PROBLEM TO WORK ON –
Would you restate each entry word for word, omitting the pictures?

SUPPLIED RECORDS –
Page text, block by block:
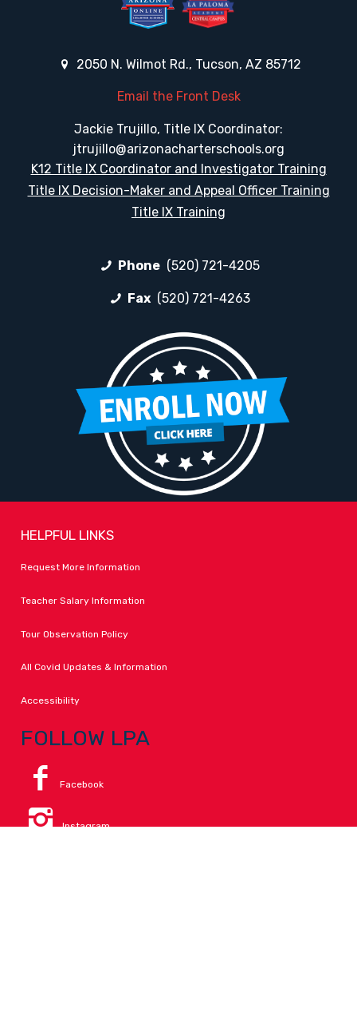
2050 N. Wilmot Rd., Tucson, AZ 85712
Email the Front Desk
Jackie Trujillo, Title IX Coordinator:
jtrujillo@arizonacharterschools.org
K12 Title IX Coordinator and Investigator Training
Title IX Decision-Maker and Appeal Officer Training
Title IX Training
Phone (520) 721-4205
Fax (520) 721-4263
HELPFUL LINKS
Request More Information
Teacher Salary Information
Tour Observation Policy
All Covid Updates & Information
Accessibility
FOLLOW LPA
Facebook
Instagram
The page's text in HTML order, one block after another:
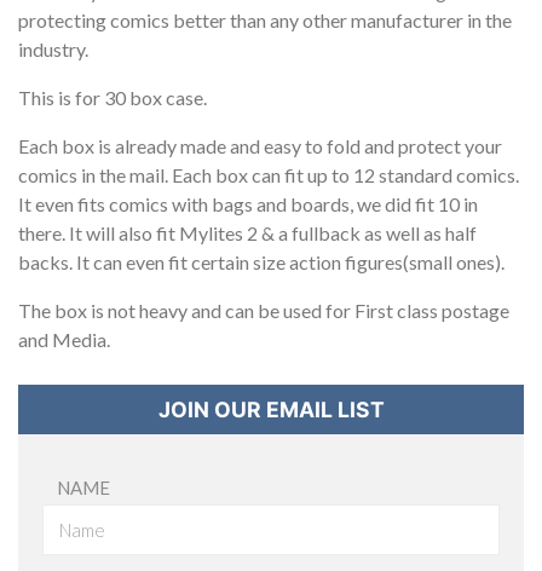
protecting comics better than any other manufacturer in the
industry.
This is for 30 box case.
Each box is already made and easy to fold and protect your
comics in the mail. Each box can fit up to 12 standard comics.
It even fits comics with bags and boards, we did fit 10 in
there. It will also fit Mylites 2 & a fullback as well as half
backs. It can even fit certain size action figures(small ones).
The box is not heavy and can be used for First class postage
and Media.
JOIN OUR EMAIL LIST
NAME
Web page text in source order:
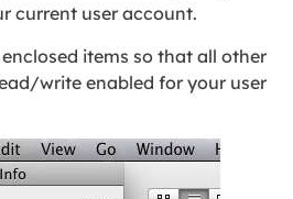
current user account.
items so that all other
write enabled for your user
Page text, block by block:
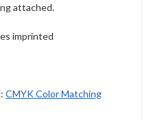
attached.
imprinted
CMYK Color Matching
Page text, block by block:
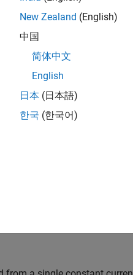
test measurements and
preprocessing, data
New Zealand (English)
中国
简体中文
English
日本 (日本語)
한국 (한국어)
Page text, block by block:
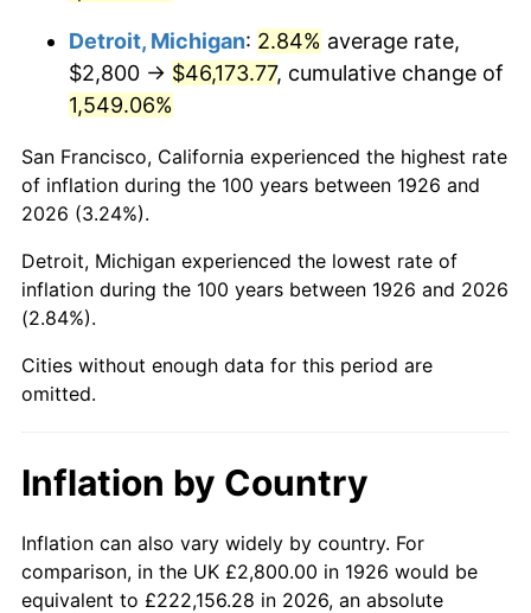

EXERCISE ANSWER –
Page text, block by block:
2050 N. Wilmot Rd., Tucson, AZ 85712
Email the Front Desk
Jackie Trujillo, Title IX Coordinator:
jtrujillo@arizonacharterschools.org
K12 Title IX Coordinator and Investigator Training
Title IX Decision-Maker and Appeal Officer Training
Title IX Training
Phone (520) 721-4205
Fax (520) 721-4263
HELPFUL LINKS
Request More Information
Teacher Salary Information
Tour Observation Policy
All Covid Updates & Information
Accessibility
FOLLOW LPA
Facebook
Instagram
The page's text in HTML order, one block after another:
protecting comics better than any other manufacturer in the
industry.
This is for 30 box case.
Each box is already made and easy to fold and protect your
comics in the mail. Each box can fit up to 12 standard comics.
It even fits comics with bags and boards, we did fit 10 in
there. It will also fit Mylites 2 & a fullback as well as half
backs. It can even fit certain size action figures(small ones).
The box is not heavy and can be used for First class postage
and Media.
JOIN OUR EMAIL LIST
NAME
Web page text in source order:
current user account.
items so that all other
write enabled for your user
Page text, block by block:
attached.
imprinted
CMYK Color Matching
Page text, block by block:
test measurements and
preprocessing, data
New Zealand (English)
中国
简体中文
English
日本 (日本語)
한국 (한국어)
Page text, block by block:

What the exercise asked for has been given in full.